Estimating the number of sides of a die

248 Views Asked by At

A friend of mine inspired this question:

Given a fair die, can one accurately estimate (within some margin) the size of the die given enough rolls? For example: If I roll a die 1000 times and all the numbers fall on and between 1 and 5, I estimate the size of the die is 5.

My question is: is this an accurate estimate? Will we always be able to predict the size of the die within some margin of error?

Any help is appreciated.

1

There are 1 best solutions below

0
On BEST ANSWER

As Bruce has said in the comments, the most obvious choice for the estimator of the number of sides is the maximum of all the $k$ rolls seen. Let's take that and see what we can learn about it.
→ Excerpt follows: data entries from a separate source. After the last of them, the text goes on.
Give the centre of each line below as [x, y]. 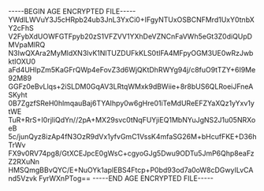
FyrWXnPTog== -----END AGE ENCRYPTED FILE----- [126, 178]
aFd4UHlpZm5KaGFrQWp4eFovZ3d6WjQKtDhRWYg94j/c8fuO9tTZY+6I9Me [132, 70]
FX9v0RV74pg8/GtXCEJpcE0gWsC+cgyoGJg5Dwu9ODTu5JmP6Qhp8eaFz [131, 153]
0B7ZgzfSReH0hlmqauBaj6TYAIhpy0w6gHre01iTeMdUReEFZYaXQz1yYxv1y [131, 103]
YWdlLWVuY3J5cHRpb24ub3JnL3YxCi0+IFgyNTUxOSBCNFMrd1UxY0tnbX [131, 20]
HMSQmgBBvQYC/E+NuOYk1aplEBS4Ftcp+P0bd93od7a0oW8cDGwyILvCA [131, 170]
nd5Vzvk [23, 178]
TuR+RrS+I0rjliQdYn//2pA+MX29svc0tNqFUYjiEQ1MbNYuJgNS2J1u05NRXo [132, 120]
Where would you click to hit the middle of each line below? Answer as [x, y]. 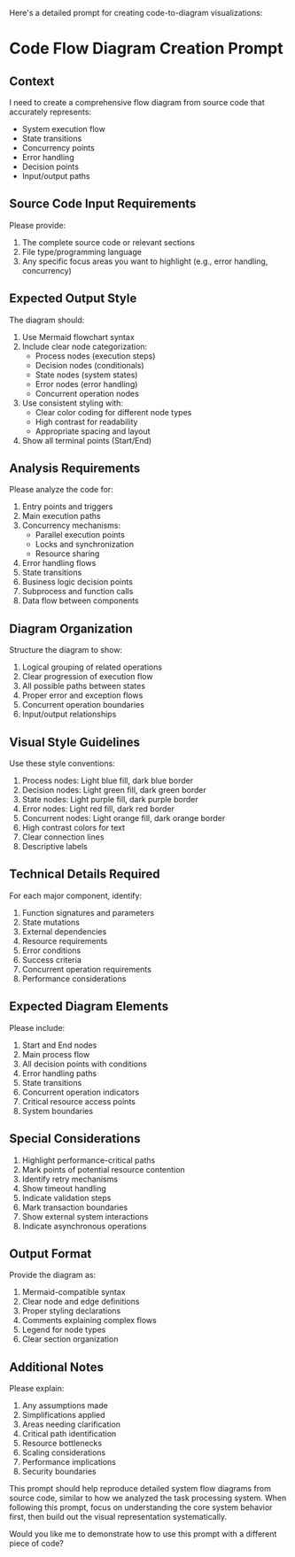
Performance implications [69, 1462]
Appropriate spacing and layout [93, 431]
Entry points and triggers [67, 507]
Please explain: [37, 1389]
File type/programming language [82, 252]
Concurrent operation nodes [87, 393]
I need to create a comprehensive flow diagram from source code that [137, 102]
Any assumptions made [65, 1406]
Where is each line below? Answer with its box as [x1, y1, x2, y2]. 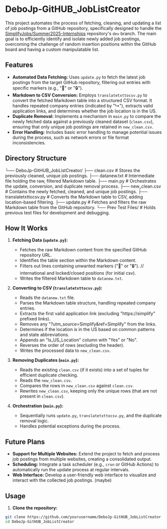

Let $x_i$ be the result of the $i$th roll. Then our estimator is $$ \hat{N} \equiv \max_i \; x_i. $$ So the way that the estimator would fail, would be if the largest value of the die doesn't come up in the $k$ rolls. Because the die is assumed to be fair the probability distribution for each value is equal: $$ P(x_i = n) = \frac{1}{N}, \qquad \forall \quad i, \text{and for any } n. $$ The probability that $N$ doesn't get rolled would be $$ P(x_i \ne N) = 1 - P(x_i = N) = 1 - \frac{1}{N}. $$ Over the full course of $k$ rolls, we can calculate the probability of never rolling the largest value $(N)$ as $$ P\left(\bigcap_{i=1}^k (x_i \ne N)\right) = \prod_{i=1}^k P(x_i \ne N) = \left( 1- \frac{1}{N}\right)^k = \left(\frac{N-1}{N}\right)^k. $$ Now say that we want to compare this with some margin of error $\epsilon$. ( For example, an $\epsilon= 0.01$ would represent a 1% possibility that the largest number doesn't show up in our $k$ rolls.) $$ \begin{split} \left(1-\frac{1}{N}\right)^k &\le \epsilon \\ k\;\underbrace{\log\left(1 - \frac{1}{N}\right)}_{<\,0} &\le \log(\epsilon) \\ k &\ge \frac{\log{\epsilon}}{\log\left(1-\frac{1}{N}\right)} \end{split} $$ So, given a margin $\epsilon$ set to any arbitrary value (well, it must be positive and less than 1), and the number of sides of the die, we can tell how many rolls $(k)$ we need to achieve that confidence. A couple of tables below show some values of $k$ given an $N$. $$ \epsilon = 0.01 $$ $$ \begin{array}{l|cccccccccc} N & 2 & 4 & 6& 8& 10 &12 &20 &26 &40 &100\\ \hline k & 7 & 17 &26 &35 &44 &53 &90 &118 &182 &459 \end{array} $$ $$ \epsilon = 0.001 $$ $$ \begin{array}{l|cccccccccc} N & 2 & 4 &6 &8 &10 &12 &20 &26 &40 &100 \\ \hline k& 10 &25 &38 &52 &66 &80 &135 &177 &273 &688 \end{array} $$ Alternatively, we can plug in the number of rolls and see how large a die we can identify with a set margin for error. This can be found by backing out what $N$ can be identified within a margin $\epsilon$ with a given $k$. Working it backwards from above, you get something that looks like $$ N \le \frac{1}{1 - e^{\frac{\log(\epsilon)}{k}}}, $$ which says that for $k =1000$, you'd be able to identify a 216-sided die with a 99% probability, and an 87-sided die with a 99.999% probability.